Computer Science 360

Peripherals and File Design

Lecture 1

Chapter 1

 

·        Disks are slow!

          Access to RAM                  80 hs   (0.000000080 seconds)

          Access to Disk                  12 ms  (.012 seconds)

 

·        Disks are large and cheap

·        Disks are non-volatile

 

·        A file structure is a combination of representations for data in files and operations for accessing the data

·        Goals of file processing

·        Get all the information needed in one access to the disk

·        If not one, then as few accesses as possible

·        When access is successful, get all the data needed with one I/O

·        Keep the disk positioned so as to minimize the time required for the next I/O

·        Maintaining these goals is difficult when files grow or shrink and multiple users share the disk drive simultaneously

 

·        Tapes

·        Access is sequential

·        Large files required large access times

·        Media was cheap

 

·        Disk

·        Access is direct

·        Cost was initially high and capacity was initially low

·        Indexes were added but were often slow to access data

·        AVL trees were developed but still required many accesses

·        B-Trees were developed to balance trees and minimize I/Os

·        Sequential access with B-Trees was slow

·        B+-Trees were developed to provide sequential access

·        Access to data is O(logkN)

·        In a file with several million records, a single specific record can be found in no more than 3 or 4 accesses.

 

·        Hashing

·        Allows for access large volumes of data with one I/O

·        Did not initially allow for dynamic, volatile files that change greatly in size

·        Extendible, dynamic hashing now permits access to a file of any size with one or, at most, two disk accesses

 

·        Key concepts in disk file structures

·        Collect data into buffers, blocks or buckets

·        When blocks become too large, split them into multiple blocks

·        Read sections 1.3 – 1.5 to review simple C++ object ideas.

Chapter 2

 

·        A file is a collection of bytes on some external device

·        A disk may contain thousands of physical files

 

·        An application generally relies on part of the operating system to assist with the I/O to files – hence the term logical file

·        Some mechanism must exist to map the logical file name to the physical file name on a device.  e.g.

 

·        C++:

 

·        Fd = open(filename, flags [,pmode]);

 

·        Example:

 

Fd=open(‘input.dat’, O_RDONLY);

pmode is required if flags is O_CREAT

 

·        Files must often be closed to ensure all data has been written to the external device

·        I/O is often blocked to increase performance

·        Some operating systems automatically close files

·        Read(Source_file, Destination_addr, Size)
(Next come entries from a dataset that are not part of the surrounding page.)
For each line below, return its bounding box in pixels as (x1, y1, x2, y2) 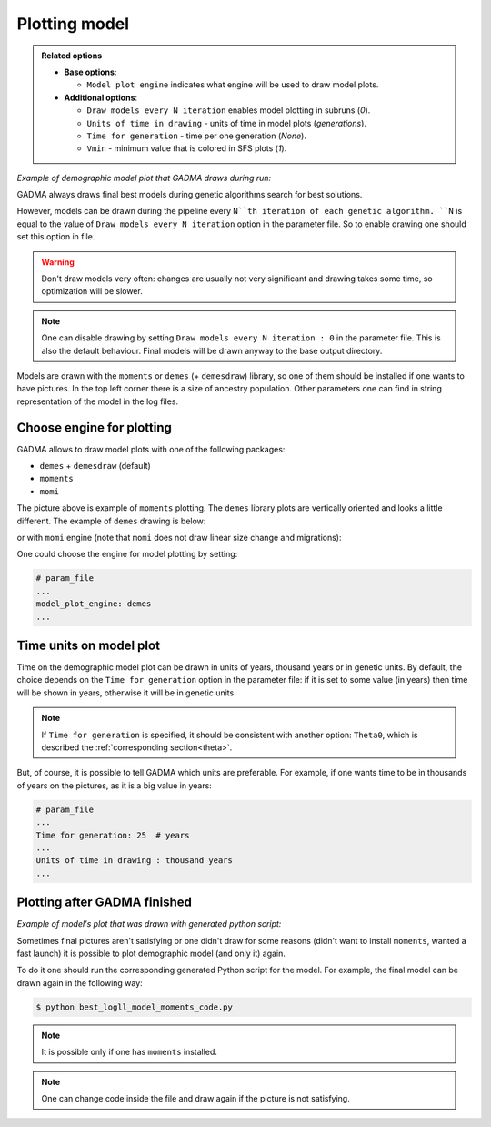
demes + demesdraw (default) (39, 461, 152, 472)
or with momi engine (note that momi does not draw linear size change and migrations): (16, 533, 342, 543)
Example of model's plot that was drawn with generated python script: (16, 919, 282, 929)
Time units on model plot (16, 637, 161, 653)
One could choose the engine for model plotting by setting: (16, 549, 238, 560)
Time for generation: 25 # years (35, 829, 190, 840)
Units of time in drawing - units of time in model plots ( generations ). (86, 117, 367, 128)
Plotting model (16, 14, 130, 34)
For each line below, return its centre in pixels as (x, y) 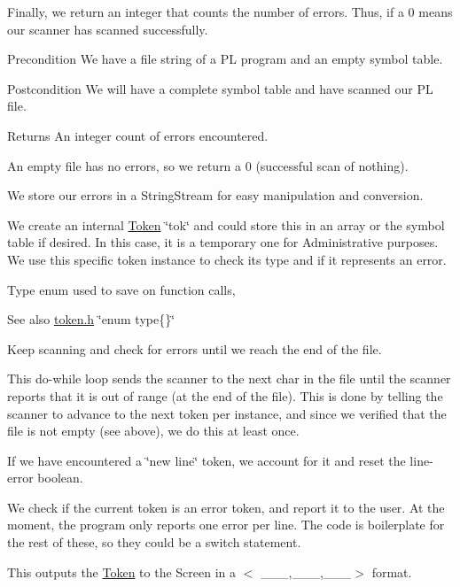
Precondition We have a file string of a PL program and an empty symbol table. (225, 59)
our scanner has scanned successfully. (108, 29)
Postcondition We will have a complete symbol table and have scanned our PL (220, 88)
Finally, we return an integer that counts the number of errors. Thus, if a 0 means (230, 12)
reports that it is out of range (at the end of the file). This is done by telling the (225, 395)
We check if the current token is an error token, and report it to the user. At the (226, 507)
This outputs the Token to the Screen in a (122, 572)
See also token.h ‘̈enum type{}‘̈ (91, 319)
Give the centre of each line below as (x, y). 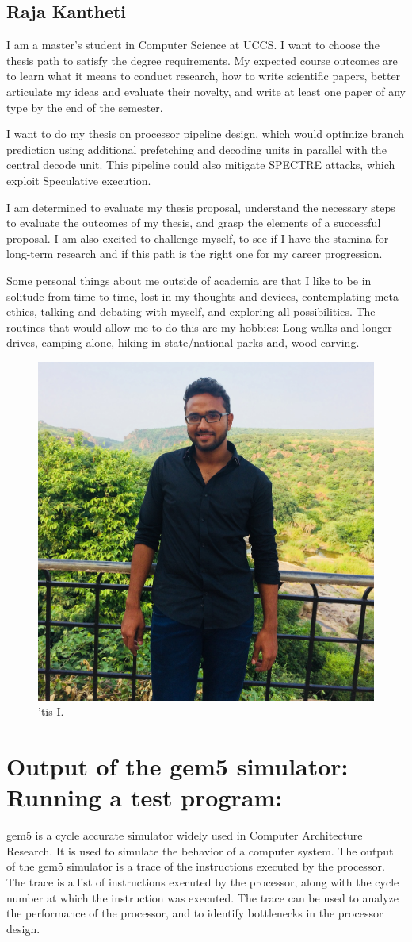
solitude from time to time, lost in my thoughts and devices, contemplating (189, 296)
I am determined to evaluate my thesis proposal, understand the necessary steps (201, 207)
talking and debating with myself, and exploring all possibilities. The (208, 311)
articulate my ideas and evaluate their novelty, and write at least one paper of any (206, 91)
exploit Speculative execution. (79, 180)
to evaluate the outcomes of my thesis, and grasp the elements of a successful (194, 223)
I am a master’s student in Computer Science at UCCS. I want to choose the (193, 45)
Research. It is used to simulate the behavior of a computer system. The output (200, 850)
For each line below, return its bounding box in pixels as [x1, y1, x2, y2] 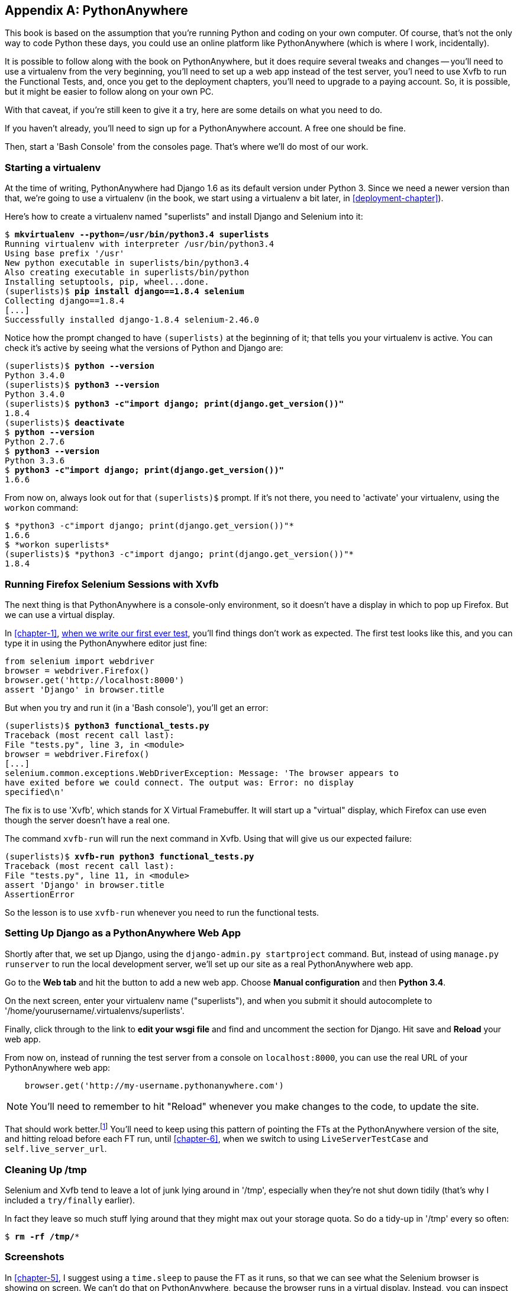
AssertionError [5, 889, 75, 899]
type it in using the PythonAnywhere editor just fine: [5, 638, 207, 648]
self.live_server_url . [5, 1144, 107, 1154]
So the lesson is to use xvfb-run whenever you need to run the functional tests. [5, 907, 319, 917]
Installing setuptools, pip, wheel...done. [5, 277, 209, 287]
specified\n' [5, 787, 65, 797]
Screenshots [5, 1251, 64, 1263]
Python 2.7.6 [5, 437, 65, 447]
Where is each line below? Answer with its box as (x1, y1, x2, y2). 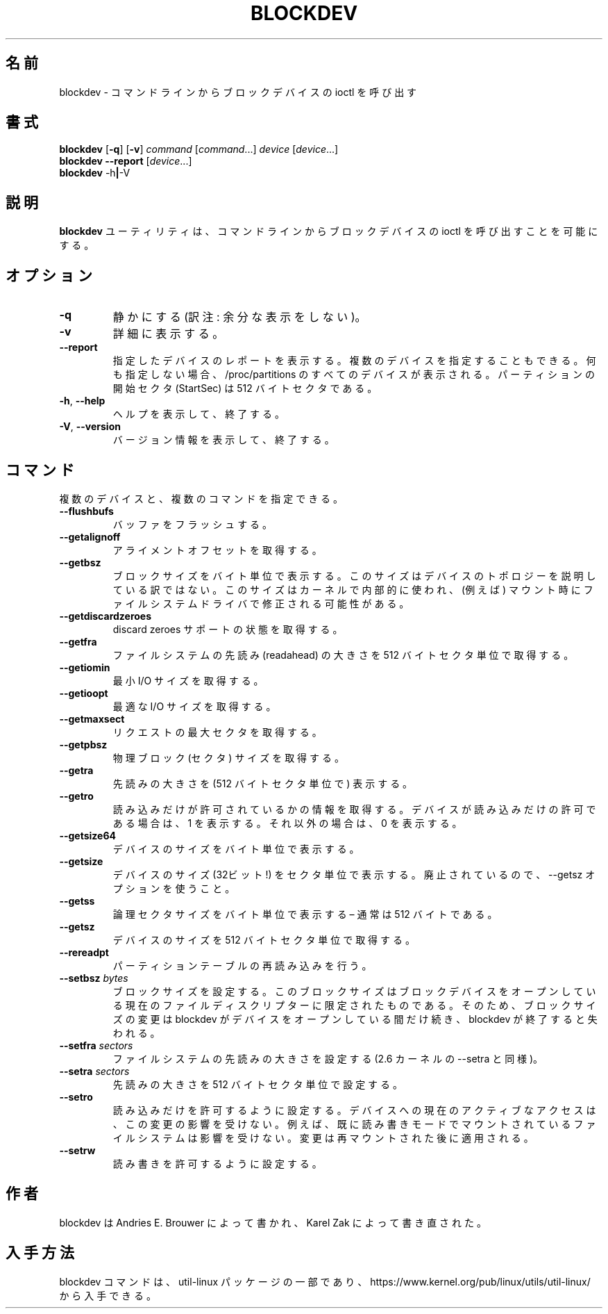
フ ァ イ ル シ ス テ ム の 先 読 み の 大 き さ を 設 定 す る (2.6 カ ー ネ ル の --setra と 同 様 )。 (112, 1052, 543, 1065)
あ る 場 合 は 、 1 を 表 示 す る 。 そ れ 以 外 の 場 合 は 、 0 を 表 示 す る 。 (112, 816, 462, 829)
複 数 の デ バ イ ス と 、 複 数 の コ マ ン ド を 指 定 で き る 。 (59, 492, 344, 504)
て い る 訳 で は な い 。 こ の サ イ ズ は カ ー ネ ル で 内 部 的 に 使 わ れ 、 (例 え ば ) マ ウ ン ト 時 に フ (112, 583, 593, 596)
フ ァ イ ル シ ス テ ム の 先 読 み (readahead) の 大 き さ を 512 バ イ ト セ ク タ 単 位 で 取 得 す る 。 (112, 648, 574, 661)
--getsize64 (59, 829, 116, 841)
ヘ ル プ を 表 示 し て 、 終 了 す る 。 (112, 408, 285, 420)
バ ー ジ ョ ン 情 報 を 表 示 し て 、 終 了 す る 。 (112, 434, 335, 446)
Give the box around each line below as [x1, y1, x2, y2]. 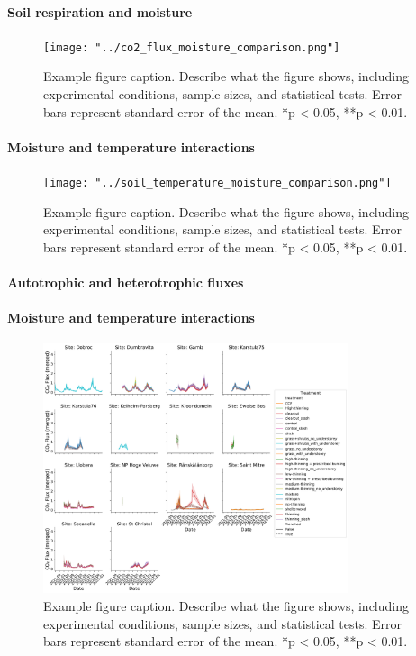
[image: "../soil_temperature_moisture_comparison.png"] [43, 177, 392, 190]
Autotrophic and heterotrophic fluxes [7, 273, 244, 292]
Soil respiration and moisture [7, 2, 193, 21]
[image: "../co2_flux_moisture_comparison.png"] [43, 41, 340, 54]
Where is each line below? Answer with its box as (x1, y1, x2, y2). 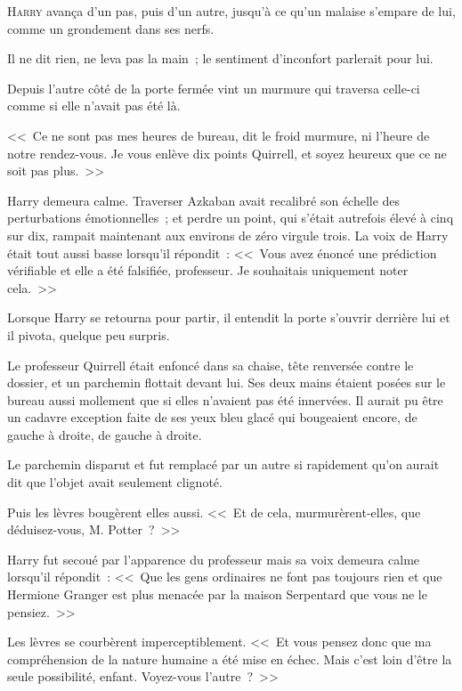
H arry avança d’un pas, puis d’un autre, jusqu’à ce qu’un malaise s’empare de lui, (7, 2, 456, 20)
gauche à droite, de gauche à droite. (7, 425, 202, 443)
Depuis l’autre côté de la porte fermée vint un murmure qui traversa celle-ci (7, 78, 420, 97)
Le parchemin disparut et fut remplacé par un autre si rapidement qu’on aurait (7, 455, 440, 474)
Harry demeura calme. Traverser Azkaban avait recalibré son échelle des (7, 191, 401, 209)
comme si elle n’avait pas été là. (7, 96, 181, 115)
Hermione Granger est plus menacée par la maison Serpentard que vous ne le (7, 585, 427, 604)
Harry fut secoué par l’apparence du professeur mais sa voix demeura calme (7, 549, 420, 568)
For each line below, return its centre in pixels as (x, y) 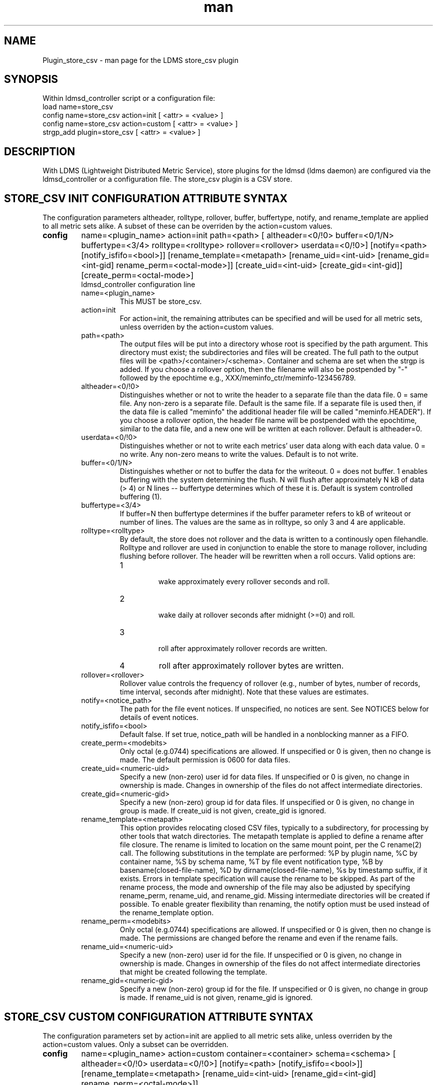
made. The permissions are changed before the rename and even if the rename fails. (259, 938)
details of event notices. (159, 718)
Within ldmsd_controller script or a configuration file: (129, 98)
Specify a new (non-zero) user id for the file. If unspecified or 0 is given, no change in (261, 955)
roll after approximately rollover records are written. (243, 649)
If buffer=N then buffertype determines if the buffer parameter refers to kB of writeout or (265, 514)
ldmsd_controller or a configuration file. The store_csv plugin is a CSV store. (167, 179)
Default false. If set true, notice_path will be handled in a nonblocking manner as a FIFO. (264, 734)
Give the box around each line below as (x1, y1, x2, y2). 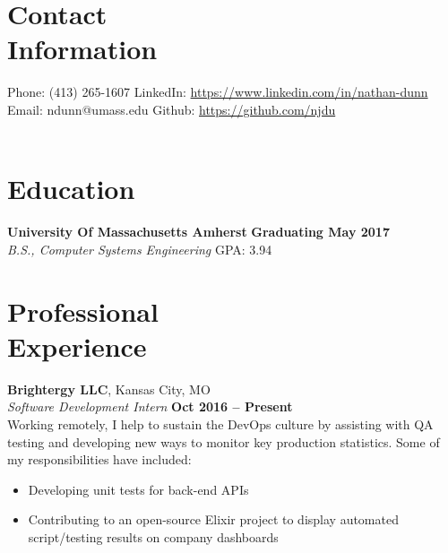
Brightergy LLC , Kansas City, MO (7, 379, 211, 398)
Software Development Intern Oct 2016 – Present (7, 397, 293, 416)
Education (7, 170, 135, 207)
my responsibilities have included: (7, 450, 192, 469)
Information (7, 30, 158, 67)
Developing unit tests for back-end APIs (28, 480, 249, 498)
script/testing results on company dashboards (28, 527, 279, 546)
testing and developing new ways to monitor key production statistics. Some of (7, 432, 440, 451)
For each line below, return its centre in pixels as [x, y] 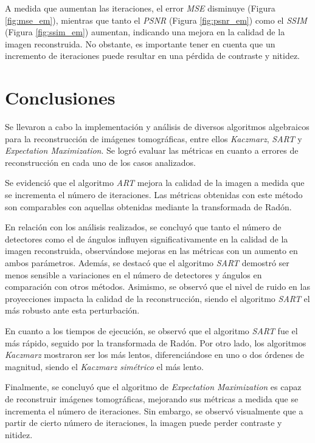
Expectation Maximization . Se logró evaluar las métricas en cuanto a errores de [152, 150]
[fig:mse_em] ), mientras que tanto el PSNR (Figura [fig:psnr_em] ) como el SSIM [156, 20]
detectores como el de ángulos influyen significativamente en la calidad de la [147, 239]
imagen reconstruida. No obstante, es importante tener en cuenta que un [140, 43]
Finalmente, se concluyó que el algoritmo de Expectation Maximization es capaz [153, 387]
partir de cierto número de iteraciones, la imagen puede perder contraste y [144, 423]
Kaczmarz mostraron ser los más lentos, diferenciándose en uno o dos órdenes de [155, 355]
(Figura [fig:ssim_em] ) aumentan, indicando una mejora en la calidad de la [145, 32]
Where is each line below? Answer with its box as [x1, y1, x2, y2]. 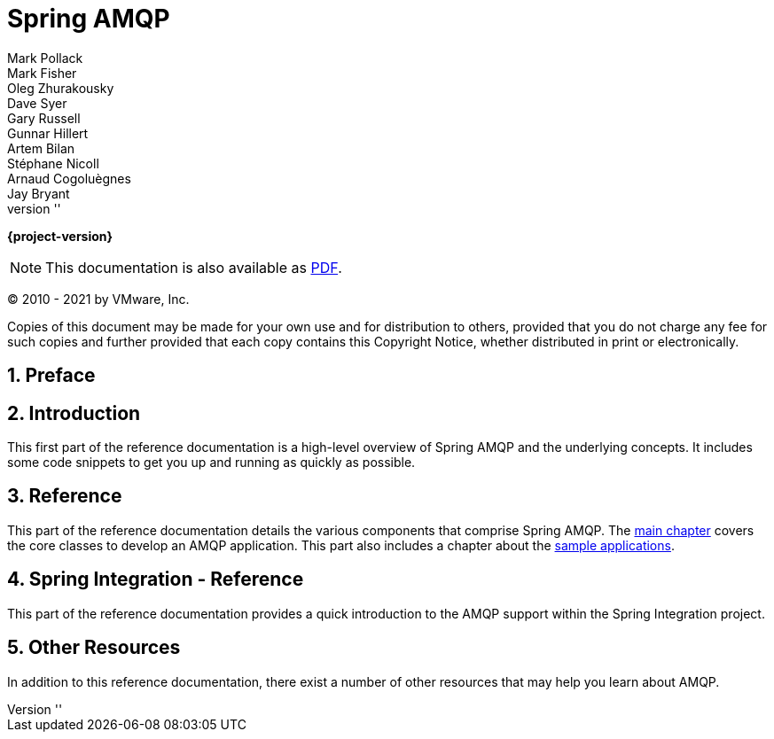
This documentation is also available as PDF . [45, 258, 342, 276]
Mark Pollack [7, 50, 83, 66]
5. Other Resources [7, 636, 181, 659]
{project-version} [7, 228, 113, 244]
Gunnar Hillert [7, 125, 89, 141]
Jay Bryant [7, 185, 70, 201]
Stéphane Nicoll [7, 155, 99, 171]
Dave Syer [7, 95, 67, 111]
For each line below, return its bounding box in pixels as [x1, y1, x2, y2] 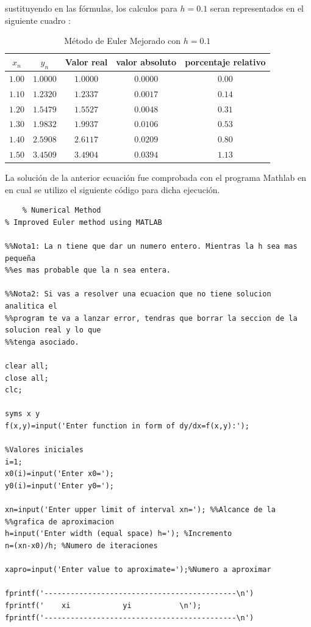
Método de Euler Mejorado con [64, 34, 181, 47]
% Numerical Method [22, 206, 101, 215]
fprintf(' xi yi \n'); [5, 601, 202, 610]
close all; [5, 373, 49, 383]
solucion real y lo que [5, 326, 101, 335]
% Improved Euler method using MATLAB [5, 218, 162, 227]
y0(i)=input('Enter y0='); [5, 481, 114, 490]
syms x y [5, 409, 40, 419]
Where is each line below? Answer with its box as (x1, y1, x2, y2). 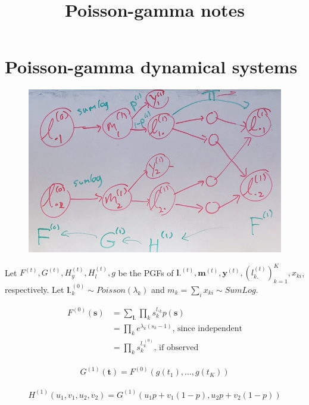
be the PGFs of (118, 266, 174, 279)
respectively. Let (5, 283, 64, 295)
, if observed (154, 344, 199, 352)
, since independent (172, 324, 242, 333)
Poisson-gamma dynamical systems (5, 54, 298, 79)
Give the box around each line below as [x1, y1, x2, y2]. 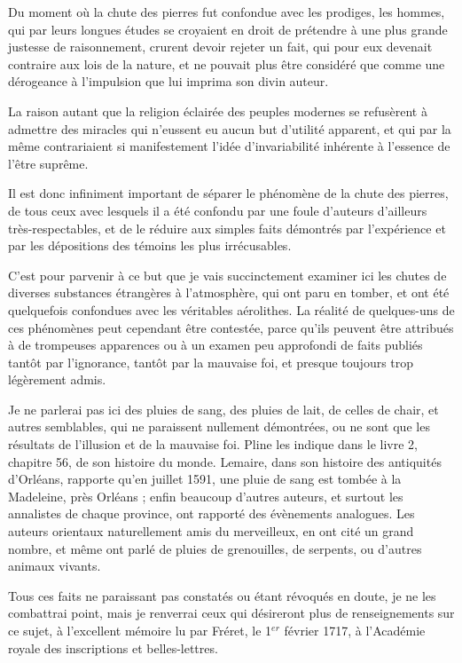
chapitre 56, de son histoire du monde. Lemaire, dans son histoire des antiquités [8, 452, 442, 470]
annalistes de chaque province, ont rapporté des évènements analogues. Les [8, 504, 415, 523]
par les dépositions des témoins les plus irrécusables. [8, 236, 292, 255]
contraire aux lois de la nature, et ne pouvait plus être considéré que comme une [8, 54, 445, 73]
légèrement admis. [8, 370, 106, 389]
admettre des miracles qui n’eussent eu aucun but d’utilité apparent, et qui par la [8, 119, 451, 138]
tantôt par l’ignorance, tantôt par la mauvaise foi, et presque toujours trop [8, 352, 414, 371]
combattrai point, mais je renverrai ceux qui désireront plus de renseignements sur [8, 604, 455, 622]
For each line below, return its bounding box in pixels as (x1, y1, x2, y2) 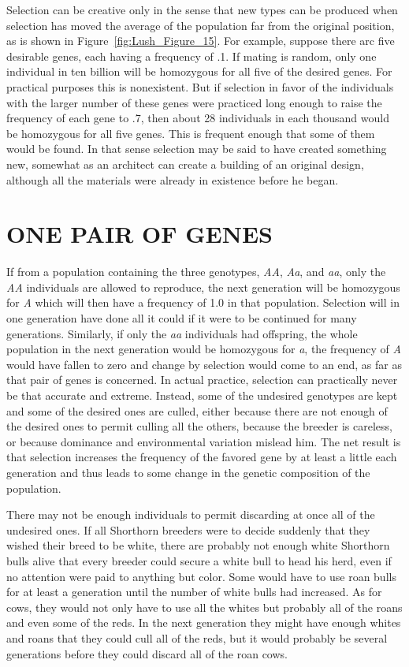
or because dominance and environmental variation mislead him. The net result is (6, 433, 401, 449)
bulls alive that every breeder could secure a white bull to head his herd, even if (6, 552, 392, 568)
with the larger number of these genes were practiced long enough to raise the (6, 94, 382, 110)
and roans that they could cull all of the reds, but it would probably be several (6, 629, 388, 646)
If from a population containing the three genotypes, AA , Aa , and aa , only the (6, 263, 386, 280)
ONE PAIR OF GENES (6, 218, 273, 250)
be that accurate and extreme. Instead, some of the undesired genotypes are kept (6, 387, 398, 403)
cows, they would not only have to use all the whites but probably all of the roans (6, 598, 403, 615)
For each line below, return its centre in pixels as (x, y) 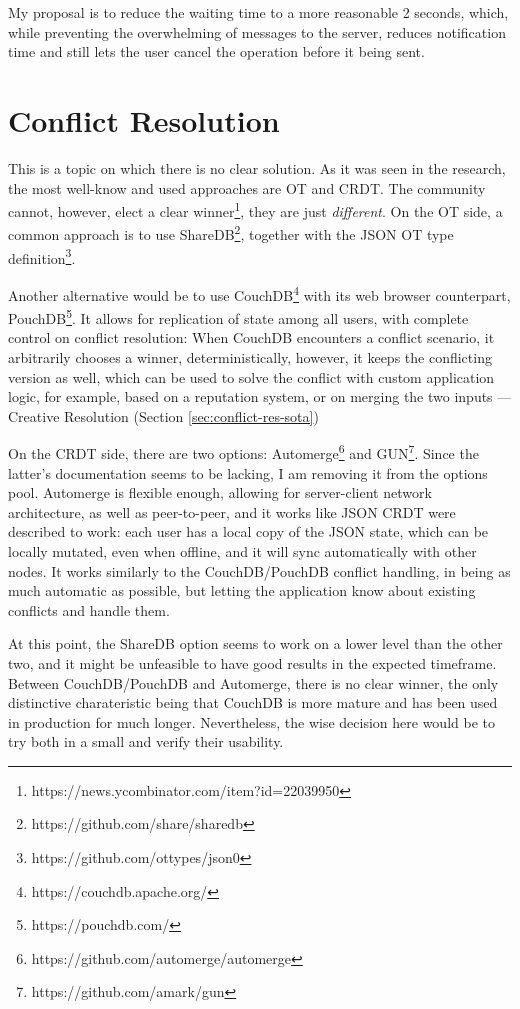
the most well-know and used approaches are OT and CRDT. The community (247, 187)
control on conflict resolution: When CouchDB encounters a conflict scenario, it (251, 337)
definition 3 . (42, 256)
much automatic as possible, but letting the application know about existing (242, 590)
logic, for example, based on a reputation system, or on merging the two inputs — (260, 396)
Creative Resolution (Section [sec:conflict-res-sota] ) (163, 415)
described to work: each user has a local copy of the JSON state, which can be (248, 531)
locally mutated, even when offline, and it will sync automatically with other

·        Write(Destination_file, Source_addr, Size)

·        Some of these parameters may not be needed for all languages

·        End-of-file is a signal that no more data is available in the file for reading

 

·        SEEK(Source_file, Offset) enables positioning to a specific place within a file

·        C positions to a specific byte offset within the file.  e.g.

 

Pos=lseek(fd, byte_offset, origin)

 

·        Files with C Streams and C++ Stream Classes

·        C Streams use the stdio.h header file

·        C++ Streams use iostream.h and fstream.h header files

·        Examples of C and C++ Stream I/O

 

·        Special characters cause problems in some file systems (e.g. carriage returns or line feeds).

·        Directory structures are often trees

·        Some systems allow for I/O redirection and pipes

·        Read Chapter 2 as a good review of C++ I/O capabilities

 

Chapter 3

 

·        Disks

·        Direct access storage devices (DASDs) as opposed to serial devices

·        Hard disks vs floppy disks

·        Optical disks, WORM disks, etc

·        Physical structure of disks

·        Platters

·        Tracks

·        Sectors (unit of addressing on disk)

·        Cylinders

·        Disk drive

·        Capacity

·        Sector capacity = # bytes (e.g. 512)

·        Track capacity = #sectors/track (e.g. 40) * sector capacity

·        Cylinder capacity = #tracks/cylinder (e.g. 11) * track capacity

·        Drive capacity = #cylinders/drive (e.g. 1331) * cylinder capacity

 

For next time use the Web to:

 

1.                 Find out typical capacities for sectors, tracks, cylinders and drives.

2.                 Find out the cost/byte of disk storage

 

Hand-in an MS Word file with your findings by placing it into the turn-in box for this course found by starting at the address www.cle.clemson.edu .  Be sure to cite your sources of information.